Yeah I suppose I could do that, I was hoping I could just make it easy, ah well.

One of them is a real pain because they didn't break it out cleanly due to it being a pension plan.

I'm fairly sure my new employer didn't deduct enough for the first couple amounts so I want to minimize that if possible, I saved all the extra so I'm fine to cover it.

If you make contributions in the first 60 days of 2024, you can declare them for 2023 or report them to 2024. Of course you still need to know what your max is by the time you send your tax return.

The penalty for going over the limit is, I think, 1% of the exceeding amount per month.

Technomancer fucked around with this message at 05:01 on Jan 31, 2024

Technomancer
May 7, 2007
For all your technomagical needs

Scrum posted:

I've decided to liquidate all my stocks in my TFSA and invest everything into the S&P 500. Prior to this, I've been buying blue chip dividend stocks and 'dripping' all my dividends/distributions. It really does not make sense for me considering my time horizon for retirement is at least 25 years and I don't need fixed income at his point. I'm also not confident in our economy since we seemingly do not build poo poo or innovate in this country anymore. My portfolio consisted of Canadian oligopolies with little growth potential: big banks, big telco, REITS (yuck), utilities. I was also bag holding a bunch of garbage such as AQN.TO.

Time to ride the US market since I'm lazy and I'm not Warren Buffet.

Did something similar more than a year ago, but I srill kept some money in a total Canadian market. The big part I split in two funds, VUN (US market) and VIU (international market except North America). It was really, really worth it.

Technomancer
May 7, 2007
For all your technomagical needs

Femtosecond posted:

Makes me wonder if people who invested ex-Canada ex-USA got dinged at all by Russia problems. Is Russia part of the emerging market ETFs or the European market ETFs?
Not at all. If I look at VXC, Russian enterprises constitute less than 0.1% of the portfolio (and it's an Emerging Market). The fund had a 22% growth last year.

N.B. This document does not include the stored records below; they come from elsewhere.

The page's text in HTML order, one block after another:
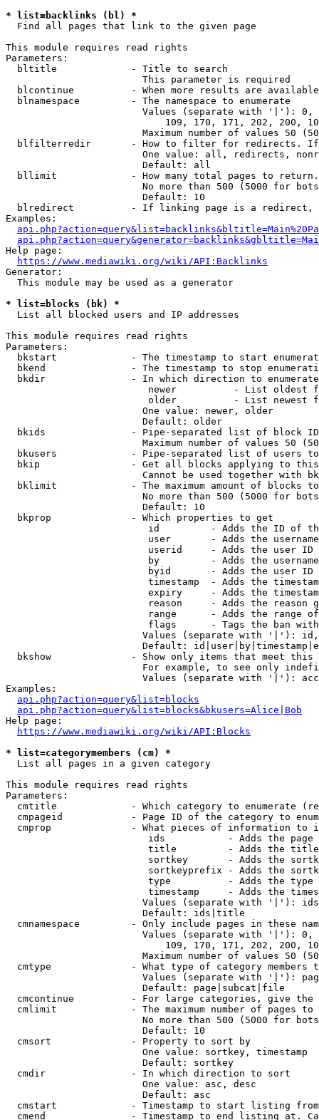
* list=backlinks (bl) *
  Find all pages that link to the given page
This module requires read rights
Parameters:
  bltitle             - Title to search
                        This parameter is required
blcontinue          - When more results are
  blnamespace         - The namespace to enumerate
Values (separate with '|'):
109, 170, 171, 202, 200,
Maximum number of values 50
blfilterredir       - How to filter for redirects.
One value: all, redirects,
                        Default: all
bllimit             - How many total pages to
No more than 500 (5000 for
                        Default: 10
blredirect          - If linking page is a
Examples:
Help page:
https://www.mediawiki.org/wiki/API:Backlinks
Generator:
  This module may be used as a generator
* list=blocks (bk) *
  List all blocked users and IP addresses
This module requires read rights
Parameters:
bkstart             - The timestamp to start
bkend               - The timestamp to stop
  bkdir               - In which direction to enumerate
newer          - List oldest
older          - List newest
                        One value: newer, older
                        Default: older
bkids               - Pipe-separated list of block
Maximum number of values 50
bkusers             - Pipe-separated list of users
bkip                - Get all blocks applying to
Cannot be used together with
bklimit             - The maximum amount of blocks
No more than 500 (5000 for
                        Default: 10
  bkprop              - Which properties to get
id         - Adds the ID of
user       - Adds the
userid     - Adds the user ID
by         - Adds the
byid       - Adds the user ID
timestamp  - Adds the
expiry     - Adds the
reason     - Adds the reason
range      - Adds the range
flags      - Tags the ban
Values (separate with '|'):
Default:
bkshow              - Show only items that meet this
For example, to see only
Values (separate with '|'):
Examples:
api.php?action=query&list=blocks
api.php?action=query&list=blocks&bkusers=Alice|Bob
Help page:
https://www.mediawiki.org/wiki/API:Blocks
* list=categorymembers (cm) *
  List all pages in a given category
This module requires read rights
Parameters:
cmtitle             - Which category to enumerate
cmpageid            - Page ID of the category to
cmprop              - What pieces of information to
ids           - Adds the page
title         - Adds the
sortkey       - Adds the
sortkeyprefix - Adds the
type          - Adds the
timestamp     - Adds the
Values (separate with '|'):
                        Default: ids|title
cmnamespace         - Only include pages in these
Values (separate with '|'):
109, 170, 171, 202, 200,
Maximum number of values 50
cmtype              - What type of category members
Values (separate with '|'):
                        Default: page|subcat|file
cmcontinue          - For large categories, give
cmlimit             - The maximum number of pages to
No more than 500 (5000 for
                        Default: 10
  cmsort              - Property to sort by
                        One value: sortkey, timestamp
                        Default: sortkey
  cmdir               - In which direction to sort
                        One value: asc, desc
                        Default: asc
cmstart             - Timestamp to start listing
cmend               - Timestamp to end listing at.
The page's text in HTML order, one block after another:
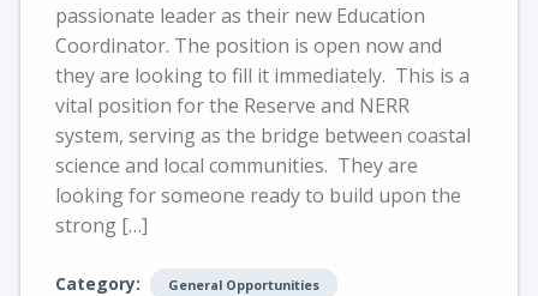
passionate leader as their new Education
Coordinator. The position is open now and
they are looking to fill it immediately. This is a
vital position for the Reserve and NERR
system, serving as the bridge between coastal
science and local communities. They are
looking for someone ready to build upon the
strong […]
Category: General Opportunities
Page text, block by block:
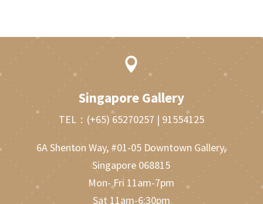

Singapore Gallery
TEL： (+65) 65270257 | 91554125
6A Shenton Way, #01-05 Downtown Gallery,
Singapore 068815
Mon- Fri 11am-7pm
Sat 11am-6:30pm
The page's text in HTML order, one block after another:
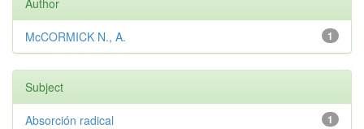
Author
1
McCORMICK N., A.
Subject
1
Absorción radical
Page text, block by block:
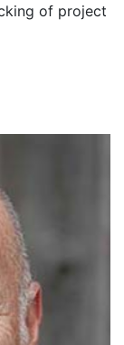
of project
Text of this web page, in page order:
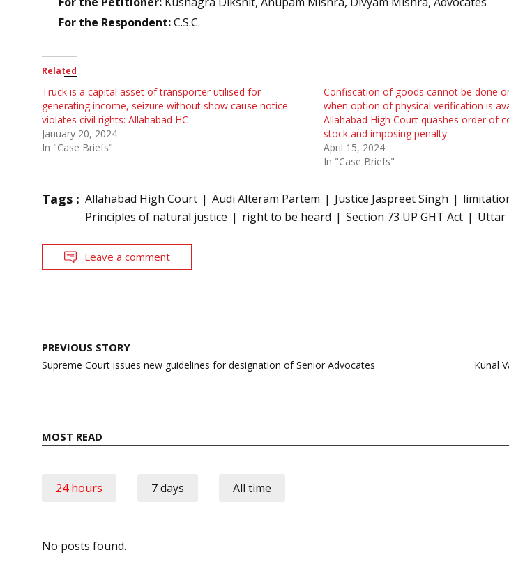
For the Respondent:C.S.C.
Related
Truck is a capital asset of transporter utilised for
generating income, seizure without show cause notice
violates civil rights: Allahabad HC
January 20, 2024
In "Case Briefs"
Confiscation of goods cannot be done
when option of physical verification is
Allahabad High Court quashes order of
stock and imposing penalty
April 15, 2024
In "Case Briefs"
Tags : Allahabad High Court Audi Alteram Partem Justice Jaspreet Singh
Principles of natural justice
right to be heard Section 73 UP GHT Act Uttar
Leave a comment
Post
navigation
PREVIOUS STORY
Supreme Court issues new guidelines for designation of Senior Advocates
Kunal
MOST READ
24 hours 7 days All time
No posts found.
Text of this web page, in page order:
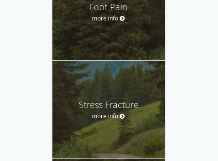
Foot Pain
more info
Stress Fracture
more info
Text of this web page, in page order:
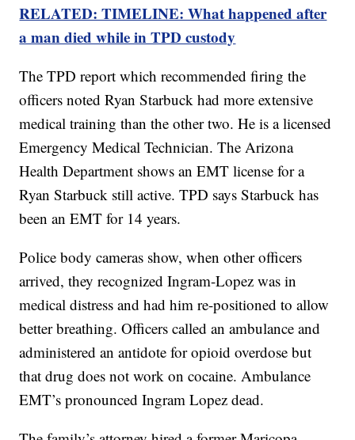
RELATED: TIMELINE: What happened after
a man died while in TPD custody
The TPD report which recommended firing the
officers noted Ryan Starbuck had more extensive
medical training than the other two. He is a licensed
Emergency Medical Technician. The Arizona
Health Department shows an EMT license for a
Ryan Starbuck still active. TPD says Starbuck has
been an EMT for 14 years.
Police body cameras show, when other officers
arrived, they recognized Ingram-Lopez was in
medical distress and had him re-positioned to allow
better breathing. Officers called an ambulance and
administered an antidote for opioid overdose but
that drug does not work on cocaine. Ambulance
EMT’s pronounced Ingram Lopez dead.

Edit: and it's not even present in VIU.

Technomancer fucked around with this message at 21:53 on Mar 16, 2024

Technomancer
May 7, 2007
For all your technomagical needs

tragic_ethos posted:

Yeah, less than $2k is okay, although I believe this is a lifetime limit. If this extra $2k contribution was in the first 60 days of 2024 though, you might not technically be in over contribution territory as you are just using up your 2024 contribution room.
Yeah. You still have to declare it in your 2023 income tax return, but you just say that you will use it in 2024.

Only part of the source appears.